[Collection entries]
++++++

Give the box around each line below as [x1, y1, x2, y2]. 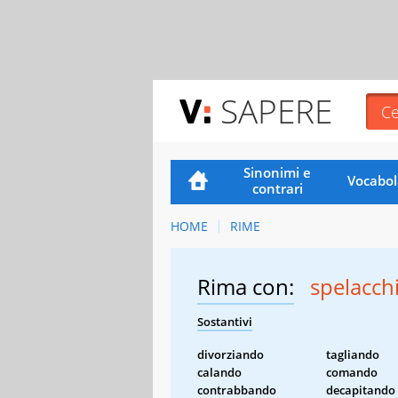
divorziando [197, 346, 264, 362]
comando [326, 363, 378, 380]
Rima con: [197, 271, 294, 301]
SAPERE [220, 88, 332, 133]
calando [197, 363, 242, 380]
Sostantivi [197, 313, 252, 330]
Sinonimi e [243, 163, 312, 181]
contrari [251, 179, 303, 197]
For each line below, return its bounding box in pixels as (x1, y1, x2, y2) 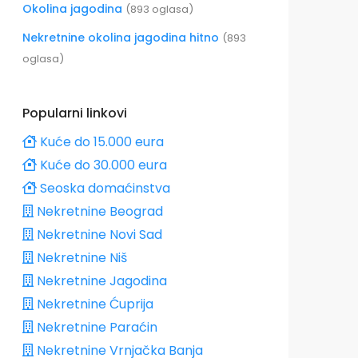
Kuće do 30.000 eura (37, 155, 167, 174)
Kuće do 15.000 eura (37, 132, 164, 151)
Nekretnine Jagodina (34, 271, 167, 290)
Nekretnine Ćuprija (34, 294, 153, 313)
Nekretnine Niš (34, 248, 127, 267)
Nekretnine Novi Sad (34, 225, 162, 244)
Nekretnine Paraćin (34, 317, 157, 336)
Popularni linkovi (22, 103, 127, 122)
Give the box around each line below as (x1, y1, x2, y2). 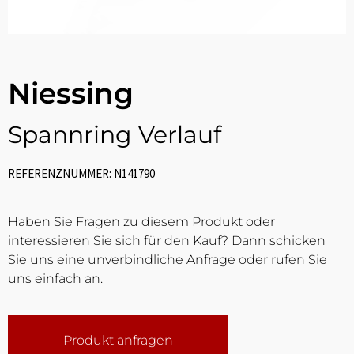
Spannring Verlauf (8, 120, 221, 149)
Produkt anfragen (63, 333, 173, 348)
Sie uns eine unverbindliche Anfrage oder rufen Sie (8, 252, 327, 267)
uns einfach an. (8, 271, 103, 286)
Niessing (8, 76, 134, 111)
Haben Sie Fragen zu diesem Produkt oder (8, 214, 275, 229)
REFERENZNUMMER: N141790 (8, 166, 155, 181)
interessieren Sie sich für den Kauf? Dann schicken (8, 233, 326, 248)
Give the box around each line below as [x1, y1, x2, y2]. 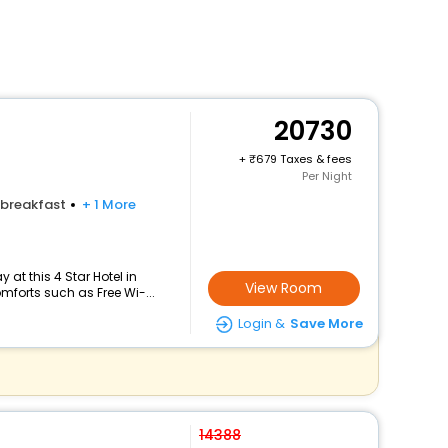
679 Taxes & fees [255, 151, 352, 167]
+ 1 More [81, 195, 136, 214]
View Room [245, 278, 323, 298]
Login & [237, 314, 285, 333]
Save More [289, 314, 363, 333]
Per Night [301, 168, 352, 184]
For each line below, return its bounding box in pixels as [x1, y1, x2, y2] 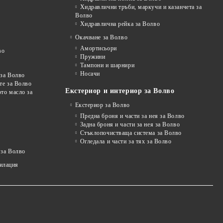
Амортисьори [80, 45, 117, 52]
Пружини [80, 53, 106, 61]
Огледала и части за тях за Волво [80, 138, 172, 145]
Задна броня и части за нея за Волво [80, 121, 180, 128]
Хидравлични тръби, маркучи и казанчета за [80, 3, 202, 11]
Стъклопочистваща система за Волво [80, 129, 182, 137]
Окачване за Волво [75, 34, 128, 41]
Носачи [80, 70, 100, 78]
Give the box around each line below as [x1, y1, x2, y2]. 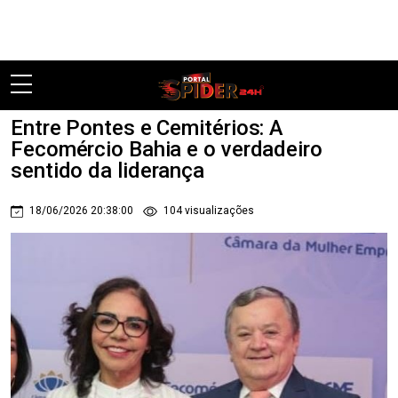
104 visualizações [161, 204, 254, 217]
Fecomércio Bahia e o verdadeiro [11, 137, 322, 162]
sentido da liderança [11, 158, 204, 183]
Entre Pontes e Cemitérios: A [11, 115, 284, 140]

++++++

§ **ACTIVITY**: From the line that contains "Носачи [80, 70, 100, 78]" down to the final line of the entries above, please copy each line exactly, excluding pictures.

§ **RESULT OF THIS EXERCISE**:
Носачи [80, 70, 100, 78]
Give the box around each line below as [x1, y1, x2, y2]. 
104 visualizações [161, 204, 254, 217]
Fecomércio Bahia e o verdadeiro [11, 137, 322, 162]
sentido da liderança [11, 158, 204, 183]
Entre Pontes e Cemitérios: A [11, 115, 284, 140]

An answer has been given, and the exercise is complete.